その理由は、弁護士の仕事が、裁判所や検察庁や警察署といった、善良なる一般市民には無縁の役所に土俵が設定されているからです。つまり、これらの役所の“お得意さん”は、ヤクザ、高利貸し、ブローカーといった裏筋の連中で、弁護士は、好むと好まざるとにかかわらず、彼らとかかわりを持つことになるのです(彼らの依頼を受けなくても、彼らを相手に交渉したり訴えたりしなければなりませんから)。そして、こうした裏筋の連中は、自分の代理人である弁護士を意のままに使おうと思って、札束の誘惑や甘い女体のにおいなどのわな民を仕掛けてくるのです。
本書は、元弁護士の転落の半生の記録である。
どのようにして道を踏み外し、実刑判決を受け、塀の中の生活を送るようになったのか、
そして、出所してからの誘惑の数々。
それらを赤裸々に綴っている。
この自伝を書くことになった経緯が興味深い。
恩師である弁護士から、「最近、道を踏み外す弁護士が多いので、それがどれほど惨めなものか、その転落記を書いてほしい、これこそが、君の、一般社会と法曹界、そして、君がかって勤めていた警視庁に対する最高の償いだ」と勧められたからだという。
弁護士というと、非常にステータスの高い仕事という印象が強い。
エリートで、格好良くって、もうかる仕事だというのが普通の人が弁護士に対して抱いているイメージである。
ただし、今は随分とこの事情が変わってきている。
司法制度改革で、毎年、司法試験合格者3000人を目指すとされている。
今のところ、その目標は達成されていないが、それであっても、今、弁護士の急増により、食えない弁護士が増えてきている。

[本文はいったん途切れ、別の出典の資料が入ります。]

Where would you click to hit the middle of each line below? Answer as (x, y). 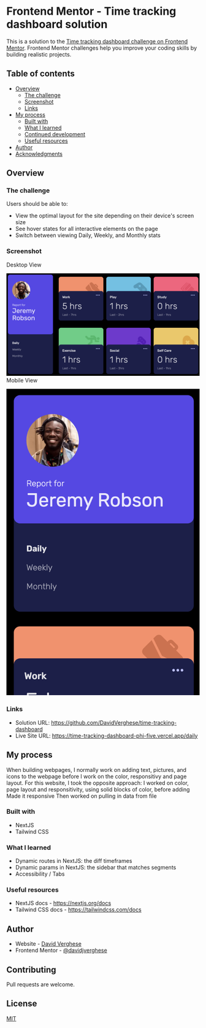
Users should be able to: (37, 204)
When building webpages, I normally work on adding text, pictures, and (97, 769)
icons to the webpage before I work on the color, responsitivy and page (97, 776)
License (22, 1004)
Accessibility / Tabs (40, 874)
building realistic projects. (39, 54)
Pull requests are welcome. (40, 984)
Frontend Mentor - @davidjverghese (61, 951)
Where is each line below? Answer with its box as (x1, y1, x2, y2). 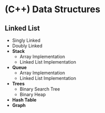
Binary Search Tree (19, 86, 60, 92)
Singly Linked (12, 37, 41, 43)
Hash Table (12, 97, 37, 103)
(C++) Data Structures (5, 4, 100, 15)
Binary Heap (19, 92, 46, 97)
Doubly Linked (12, 43, 43, 49)
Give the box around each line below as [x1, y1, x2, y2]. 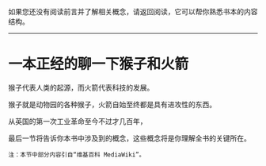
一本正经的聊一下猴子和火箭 [8, 55, 189, 73]
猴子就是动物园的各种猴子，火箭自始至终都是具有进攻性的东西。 [8, 99, 216, 109]
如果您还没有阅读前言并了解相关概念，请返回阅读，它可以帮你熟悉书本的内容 [8, 7, 258, 16]
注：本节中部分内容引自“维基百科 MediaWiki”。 [8, 150, 146, 159]
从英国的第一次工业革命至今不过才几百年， [8, 116, 147, 125]
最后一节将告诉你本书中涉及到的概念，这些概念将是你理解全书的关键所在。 [8, 133, 251, 143]
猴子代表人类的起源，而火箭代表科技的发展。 [8, 83, 154, 92]
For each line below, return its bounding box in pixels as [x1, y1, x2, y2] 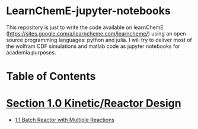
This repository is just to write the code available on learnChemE [6, 24, 164, 31]
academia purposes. [6, 49, 56, 56]
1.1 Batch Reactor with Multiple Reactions [14, 117, 114, 124]
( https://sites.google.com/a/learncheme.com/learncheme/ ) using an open [6, 30, 187, 37]
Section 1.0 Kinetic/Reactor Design [6, 96, 182, 110]
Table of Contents [6, 70, 96, 83]
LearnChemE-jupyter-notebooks [6, 4, 171, 18]
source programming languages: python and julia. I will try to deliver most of [6, 36, 193, 43]
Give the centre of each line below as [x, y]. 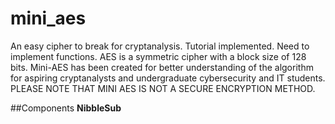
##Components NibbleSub [66, 108]
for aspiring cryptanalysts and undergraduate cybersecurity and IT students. [168, 78]
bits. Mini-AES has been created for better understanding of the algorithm [162, 67]
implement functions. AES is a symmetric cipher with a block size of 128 [158, 56]
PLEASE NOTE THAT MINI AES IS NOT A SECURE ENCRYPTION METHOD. [163, 88]
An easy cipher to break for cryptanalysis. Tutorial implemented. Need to [160, 46]
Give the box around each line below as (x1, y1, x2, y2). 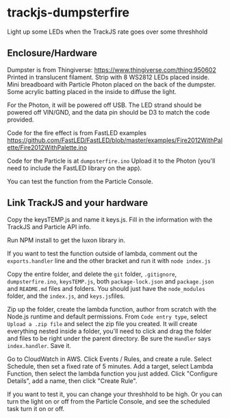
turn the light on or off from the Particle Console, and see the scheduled (7, 397, 210, 406)
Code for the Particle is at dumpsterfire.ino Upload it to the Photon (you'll (7, 156, 216, 165)
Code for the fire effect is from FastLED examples (7, 128, 147, 137)
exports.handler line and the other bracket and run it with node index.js (7, 256, 211, 265)
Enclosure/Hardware (7, 47, 97, 59)
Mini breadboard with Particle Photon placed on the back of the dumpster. (7, 80, 216, 89)
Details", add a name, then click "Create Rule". (7, 376, 138, 385)
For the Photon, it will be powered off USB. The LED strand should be (7, 101, 202, 109)
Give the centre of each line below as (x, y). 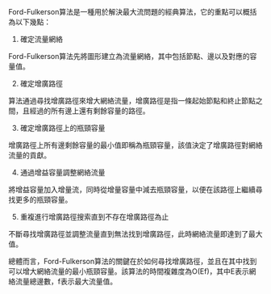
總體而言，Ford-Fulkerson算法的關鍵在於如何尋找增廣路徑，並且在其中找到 (133, 261)
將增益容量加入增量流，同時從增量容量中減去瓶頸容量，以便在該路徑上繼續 (132, 189)
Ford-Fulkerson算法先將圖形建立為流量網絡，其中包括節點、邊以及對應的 (129, 56)
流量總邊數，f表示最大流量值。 (66, 281)
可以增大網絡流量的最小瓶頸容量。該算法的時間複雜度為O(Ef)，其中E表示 (129, 271)
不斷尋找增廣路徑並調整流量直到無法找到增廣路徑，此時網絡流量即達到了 (128, 234)
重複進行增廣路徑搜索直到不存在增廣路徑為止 (94, 217)
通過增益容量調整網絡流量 (63, 172)
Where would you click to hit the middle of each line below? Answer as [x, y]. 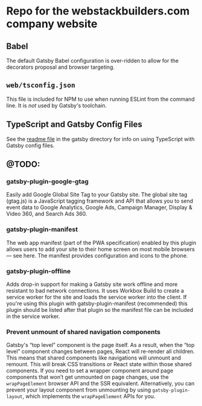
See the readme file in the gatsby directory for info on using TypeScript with [100, 139]
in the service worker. [33, 316]
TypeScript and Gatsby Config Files [74, 125]
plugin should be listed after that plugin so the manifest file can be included [100, 309]
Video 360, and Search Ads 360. [47, 214]
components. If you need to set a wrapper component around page [90, 371]
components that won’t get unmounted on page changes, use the [87, 377]
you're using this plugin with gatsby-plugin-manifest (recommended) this [97, 303]
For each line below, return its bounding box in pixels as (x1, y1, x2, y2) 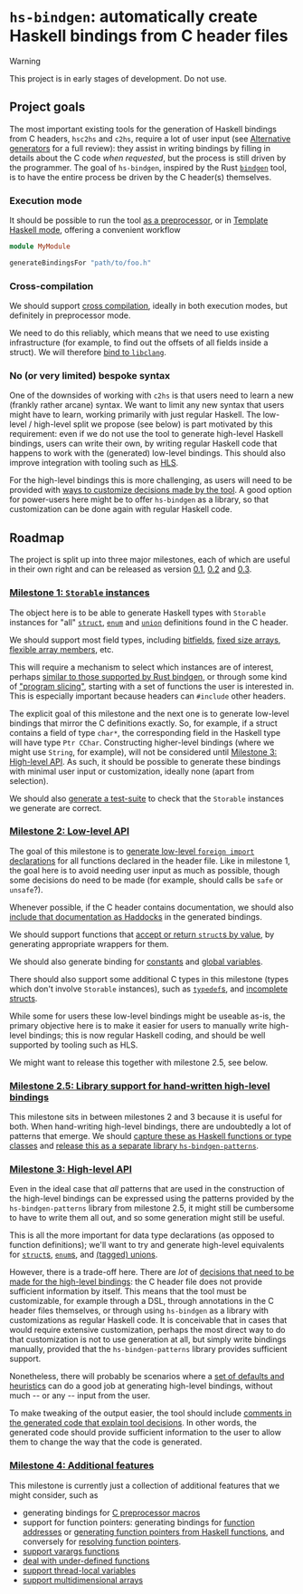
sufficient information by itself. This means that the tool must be (9, 1286, 247, 1297)
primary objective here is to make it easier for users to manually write (9, 1019, 268, 1030)
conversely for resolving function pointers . (22, 1536, 182, 1547)
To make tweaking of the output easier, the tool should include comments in (9, 1407, 292, 1419)
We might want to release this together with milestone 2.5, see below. (9, 1057, 269, 1067)
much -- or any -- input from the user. (9, 1390, 151, 1401)
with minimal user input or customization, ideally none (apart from (9, 766, 255, 777)
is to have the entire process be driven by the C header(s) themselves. (9, 171, 272, 182)
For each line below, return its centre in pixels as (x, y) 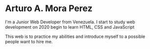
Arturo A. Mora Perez (49, 8)
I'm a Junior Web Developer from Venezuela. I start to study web (70, 22)
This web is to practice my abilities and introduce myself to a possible (75, 36)
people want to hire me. (29, 41)
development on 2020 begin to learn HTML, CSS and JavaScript (70, 27)

それこそ、「司法試験には受かったものの」という訳である。
そうするとどうなるのか?
一つ、懸念されることとして、悪の道に走る弁護士が増えるかもしれないということ。
著者によると、転落した弁護士ほど惨めなものはないという。
弁護士が不祥事起こして転落すると、
事件屋になって悪事の片棒を担いでますます転落していくか、
無気力な隠居生活に入るか、
ホームレスになるか、
電車に飛び込んだり首をつったりしてこの世とおさらばしてしまうかだという。
弁護士の世界も外側から見るのと、内側から見るのとでは大きな違いがあるということであろう。